Landowners choose to grant a CR because they want to protect the natural and scenic features of their land, and because they want to retain ownership of their land. With a CR, a landowner can be assured that the property will be protected and cared for forever, regardless of who owns the land in the future.
There can be significant federal income and estate tax benefits, as well as local real estate tax benefits to granting a CR on your land. The Internal Revenue Service allows a federal income tax deduction if the restriction is perpetual, donated “exclusively for conservation purposes,” granted to a qualified conservation organization (or proper government entity) and supported by a “qualified appraisal.” The amount of the tax deduction is determined by the value of the conservation restriction. And, while some landowners donate a CR, others may be able to receive payment for extinguishing the development rights of the land.
The land will be appraised by a qualified appraiser to determine the full development potential value of the land as well as the value after a Conservation Restriction is applied and the development potential is removed. A parcel with very limited development potential because of factors like wetlands, steep slopes, or no road access will not have as high a CR valuation as a property with dry ground and adequate frontage on an existing road.
Every CR is unique, tailored to a particular landowner’s goals, the characteristics of the land, and goals of the conservation entity. A CR may allow for hiking trails, hunting, forestry, or other types of activities–or it may not, depending on the landowner’s wishes. Conservation restrictions may cover all or only a portion of a property.
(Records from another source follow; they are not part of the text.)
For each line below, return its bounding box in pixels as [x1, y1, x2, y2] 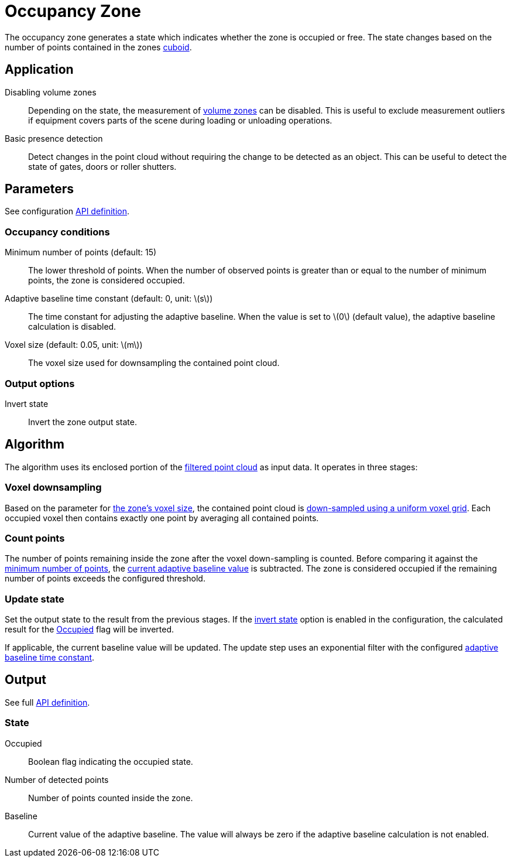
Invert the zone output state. [28, 416, 137, 427]
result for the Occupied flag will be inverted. [5, 624, 174, 635]
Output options [5, 377, 75, 389]
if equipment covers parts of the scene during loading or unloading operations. [28, 115, 332, 125]
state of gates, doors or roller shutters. [28, 161, 177, 172]
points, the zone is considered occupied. [28, 275, 185, 286]
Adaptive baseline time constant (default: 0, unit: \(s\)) [5, 293, 213, 304]
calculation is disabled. [28, 321, 116, 332]
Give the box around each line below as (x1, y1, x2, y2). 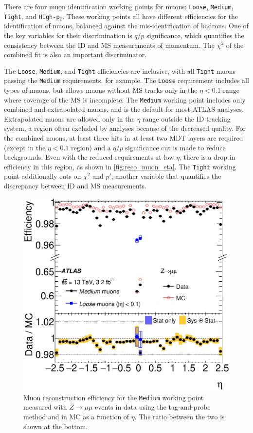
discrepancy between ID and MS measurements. (4, 181, 146, 191)
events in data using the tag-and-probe (95, 402, 211, 412)
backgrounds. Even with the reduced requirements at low (4, 152, 174, 162)
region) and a (71, 142, 111, 152)
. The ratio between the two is (134, 411, 225, 421)
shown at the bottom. (23, 421, 88, 431)
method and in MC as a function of (23, 411, 129, 421)
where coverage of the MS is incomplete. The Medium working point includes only (4, 94, 246, 104)

Yes. The landowner continues to own the property after granting a CR. So the owner can sell, give, or lease the property. However, all future owners and users must abide by the terms of the CR.
The public does not automatically have access to land protected by a CR unless it is specifically allowed in the agreement. This is the original landowner’s choice.
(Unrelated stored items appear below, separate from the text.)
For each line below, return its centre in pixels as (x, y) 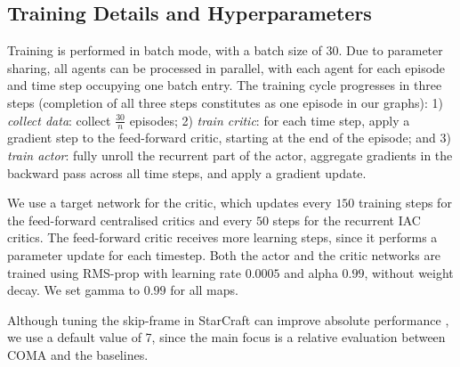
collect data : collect (59, 120)
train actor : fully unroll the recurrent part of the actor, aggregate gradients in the (230, 155)
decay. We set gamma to (73, 290)
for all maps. (204, 290)
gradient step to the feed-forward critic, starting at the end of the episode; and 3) (229, 138)
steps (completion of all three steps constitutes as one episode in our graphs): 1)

The land trust or entity that holds the CR is legally obligated to ensure the terms of the CR are being followed. To do that, they visit the property once a year to monitor the condition of the land. If any problems are found, the land trust works with the landowner to correct the situation. Under extreme violations of the CR terms, legal action may be taken. The land trust usually has no other management responsibilities and does not have control over any allowed activities on the land.
A CR can be placed on different types and sizes of land, though generally 5 acres or more is a preferred minimum. Forests, wetlands, wildlife habitat, farmlands, and scenic areas are all common examples of lands that may be conserved. Land trusts like Kestrel—as well as town or state agencies—have their own criteria that determine whether a property is appropriate for conservation, so each situation must be evaluated individually.